Lots of people are scrupulous about selecting coffee that boasts that it’s “Fair Trade”, implying that other coffee is less ethical and more damaging to third world economies. This may be a dangerous misconception:
Saturday, on World Fair Trade Day, we have something else to feel guilty about. That fair-trade cup of coffee we savour may not only fail to ease the lot of poor farmers, it may actually help to impoverish them, according to a study out recently from Germany’s University of Hohenheim.
The study, which followed hundreds of Nicaraguan coffee farmers over a decade, concluded that farmers producing for the fair-trade market “are more often found below the absolute poverty line than conventional producers.
“Over a period of 10 years, our analysis shows that organic and organic-fair trade farmers have become poorer relative to conventional producers.”
How could an organization devoted to producing better results for poor coffee producers make their situation worse?
For starters, it discriminates against the very poorest of the world’s coffee farmers, most of whom are African, by requiring them to pay high certification fees.

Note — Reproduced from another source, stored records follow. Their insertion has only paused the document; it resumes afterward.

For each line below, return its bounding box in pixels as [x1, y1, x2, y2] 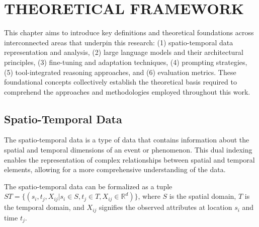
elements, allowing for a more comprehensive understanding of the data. [4, 164, 226, 175]
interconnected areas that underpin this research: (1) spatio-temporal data [4, 37, 233, 47]
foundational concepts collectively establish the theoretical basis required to [4, 77, 237, 87]
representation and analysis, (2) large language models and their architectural [4, 47, 243, 57]
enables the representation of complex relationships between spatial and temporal [4, 154, 255, 165]
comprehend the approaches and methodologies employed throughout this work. [4, 86, 250, 97]
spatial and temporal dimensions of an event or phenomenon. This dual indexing [4, 144, 252, 155]
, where [138, 191, 160, 201]
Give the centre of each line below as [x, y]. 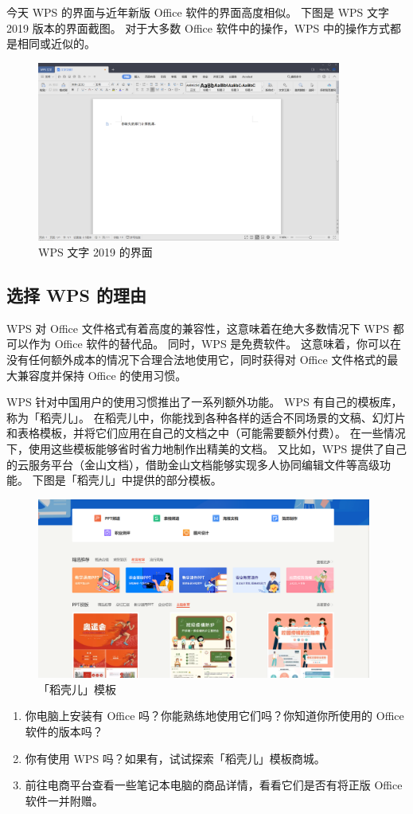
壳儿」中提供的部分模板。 [155, 480]
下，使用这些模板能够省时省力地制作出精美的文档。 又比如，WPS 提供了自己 [207, 448]
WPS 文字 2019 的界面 [95, 252]
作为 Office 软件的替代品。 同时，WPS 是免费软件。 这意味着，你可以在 [215, 344]
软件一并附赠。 [64, 800]
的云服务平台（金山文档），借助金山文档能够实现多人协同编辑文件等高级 [193, 464]
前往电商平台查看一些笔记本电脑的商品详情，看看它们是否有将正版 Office [214, 785]
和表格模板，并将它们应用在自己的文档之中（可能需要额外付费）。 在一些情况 [206, 433]
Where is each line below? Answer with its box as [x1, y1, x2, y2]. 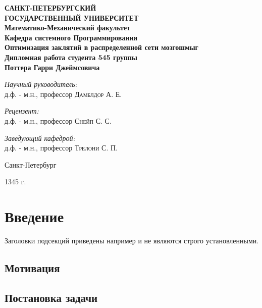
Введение [5, 206, 64, 227]
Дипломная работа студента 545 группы [5, 52, 138, 62]
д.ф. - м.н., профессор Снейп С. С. [5, 115, 112, 126]
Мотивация [5, 260, 60, 276]
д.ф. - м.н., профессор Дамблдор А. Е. [5, 88, 122, 99]
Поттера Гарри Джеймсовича [5, 62, 100, 72]
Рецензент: [5, 106, 39, 116]
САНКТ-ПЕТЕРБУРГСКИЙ [5, 3, 96, 13]
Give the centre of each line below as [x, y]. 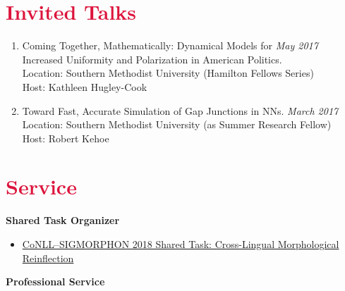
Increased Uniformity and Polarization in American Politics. [152, 59]
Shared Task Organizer [63, 220]
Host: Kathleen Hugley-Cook [85, 86]
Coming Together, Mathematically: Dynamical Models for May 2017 [170, 45]
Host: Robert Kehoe [66, 138]
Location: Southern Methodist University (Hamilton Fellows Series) [168, 73]
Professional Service [55, 281]
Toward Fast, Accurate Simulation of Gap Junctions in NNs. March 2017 [180, 110]
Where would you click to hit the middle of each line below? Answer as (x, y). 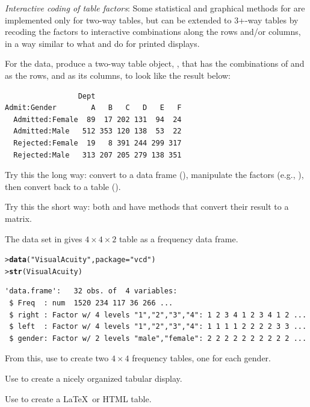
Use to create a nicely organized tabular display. (94, 378)
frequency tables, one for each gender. (201, 358)
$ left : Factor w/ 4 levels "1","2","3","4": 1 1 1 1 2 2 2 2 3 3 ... (158, 327)
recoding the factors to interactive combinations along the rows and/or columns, (153, 32)
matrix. (18, 218)
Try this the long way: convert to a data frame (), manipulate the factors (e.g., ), (154, 175)
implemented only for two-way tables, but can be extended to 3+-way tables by (152, 20)
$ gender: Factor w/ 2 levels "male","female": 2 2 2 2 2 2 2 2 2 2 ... (158, 338)
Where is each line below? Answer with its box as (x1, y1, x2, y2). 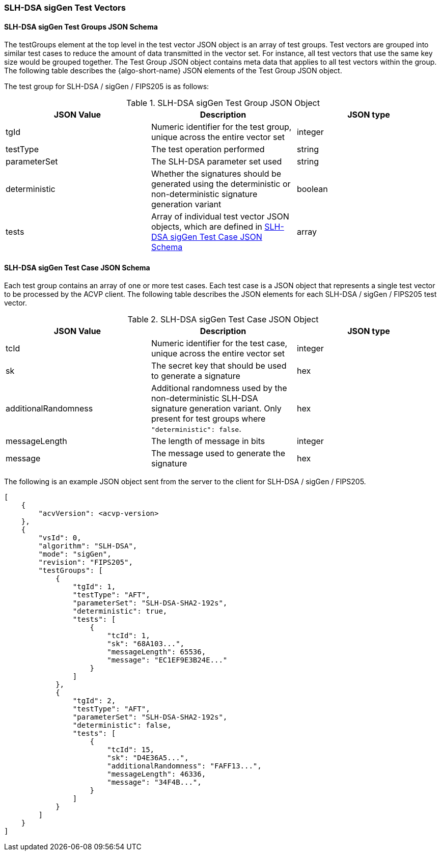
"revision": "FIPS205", (38, 558, 133, 567)
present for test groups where (151, 413, 266, 424)
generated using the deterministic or (151, 179, 291, 189)
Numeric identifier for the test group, (151, 122, 292, 132)
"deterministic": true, (72, 607, 168, 616)
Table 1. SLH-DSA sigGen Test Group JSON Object (126, 98, 320, 108)
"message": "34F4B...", (107, 778, 202, 787)
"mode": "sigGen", (38, 550, 112, 559)
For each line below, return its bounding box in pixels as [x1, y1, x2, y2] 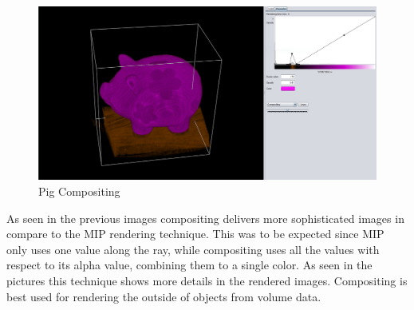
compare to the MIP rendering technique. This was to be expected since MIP [6, 225, 384, 242]
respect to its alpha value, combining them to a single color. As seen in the [6, 256, 373, 273]
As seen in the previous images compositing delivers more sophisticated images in [6, 209, 404, 226]
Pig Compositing [38, 182, 120, 199]
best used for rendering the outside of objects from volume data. [6, 288, 321, 304]
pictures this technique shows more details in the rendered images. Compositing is [6, 272, 408, 288]
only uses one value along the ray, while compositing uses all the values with [6, 240, 380, 257]
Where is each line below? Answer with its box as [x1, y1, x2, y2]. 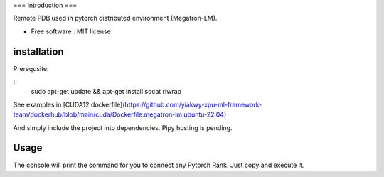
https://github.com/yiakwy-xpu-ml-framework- [124, 100, 262, 109]
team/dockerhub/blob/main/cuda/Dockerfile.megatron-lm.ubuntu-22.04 [13, 110, 224, 119]
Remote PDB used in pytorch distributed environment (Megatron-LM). [13, 14, 218, 23]
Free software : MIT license [31, 27, 111, 36]
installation [13, 45, 64, 58]
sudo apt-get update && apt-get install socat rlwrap [31, 87, 181, 96]
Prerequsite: [13, 64, 49, 73]
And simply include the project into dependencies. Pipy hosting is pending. [13, 123, 233, 132]
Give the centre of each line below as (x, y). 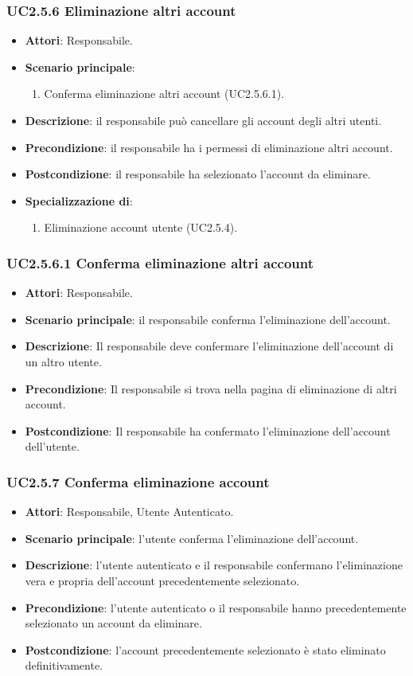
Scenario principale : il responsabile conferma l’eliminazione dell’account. (208, 319)
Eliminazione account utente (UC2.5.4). (141, 227)
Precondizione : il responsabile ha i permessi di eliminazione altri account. (209, 147)
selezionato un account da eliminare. (113, 623)
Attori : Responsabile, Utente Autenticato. (129, 512)
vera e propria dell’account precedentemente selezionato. (162, 580)
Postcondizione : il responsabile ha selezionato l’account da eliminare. (198, 174)
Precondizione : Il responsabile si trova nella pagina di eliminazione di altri (211, 388)
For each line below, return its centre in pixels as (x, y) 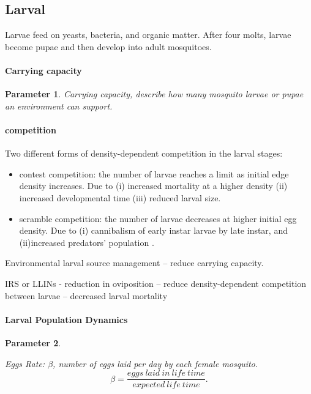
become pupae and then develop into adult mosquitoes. (108, 46)
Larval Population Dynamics (66, 319)
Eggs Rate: (25, 363)
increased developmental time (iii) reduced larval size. (120, 197)
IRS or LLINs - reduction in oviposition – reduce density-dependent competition (156, 283)
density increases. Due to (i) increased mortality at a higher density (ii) (153, 186)
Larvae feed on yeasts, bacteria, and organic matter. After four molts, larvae (148, 35)
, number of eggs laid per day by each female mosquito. (155, 363)
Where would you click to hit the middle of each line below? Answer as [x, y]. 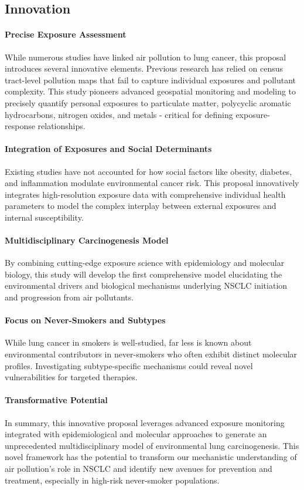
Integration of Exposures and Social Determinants [108, 149]
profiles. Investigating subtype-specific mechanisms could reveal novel [129, 365]
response [20, 126]
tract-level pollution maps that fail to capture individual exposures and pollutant [151, 80]
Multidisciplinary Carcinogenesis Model [87, 240]
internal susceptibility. [44, 217]
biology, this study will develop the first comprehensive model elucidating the [144, 274]
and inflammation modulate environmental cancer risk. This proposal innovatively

These fees — one of the factors that the German study cites as contributing to the farmers’ impoverishment — are especially perverse, given that the majority of Third World farmers are not only too poor to pay the certification fees, they’re also too poor to pay for the fertilizers and the pesticides that would disqualify coffee as certified organic.
Even worse, there’s also imposition of conditions on the farmers which violates local customs:
Most merchants of certified coffees are aware of these contradictions, but most won’t be aware of other problems in the certification business. For Third World farmers to qualify as fair-trade producers, and thus obtain higher prices for their coffee, farmers must join co-operatives. In some Third World societies, farmers readily accept the compromises of communal enterprise. In others, they balk. In patriarchal African societies, for example, the small coffee farm is the family business, its management a source of pride to the male head of the household. Joining a co-operative, and being told when and what and how to plant entails loss of dignity.
The cultural imperialist isn’t dead — he’s merely changed organizations.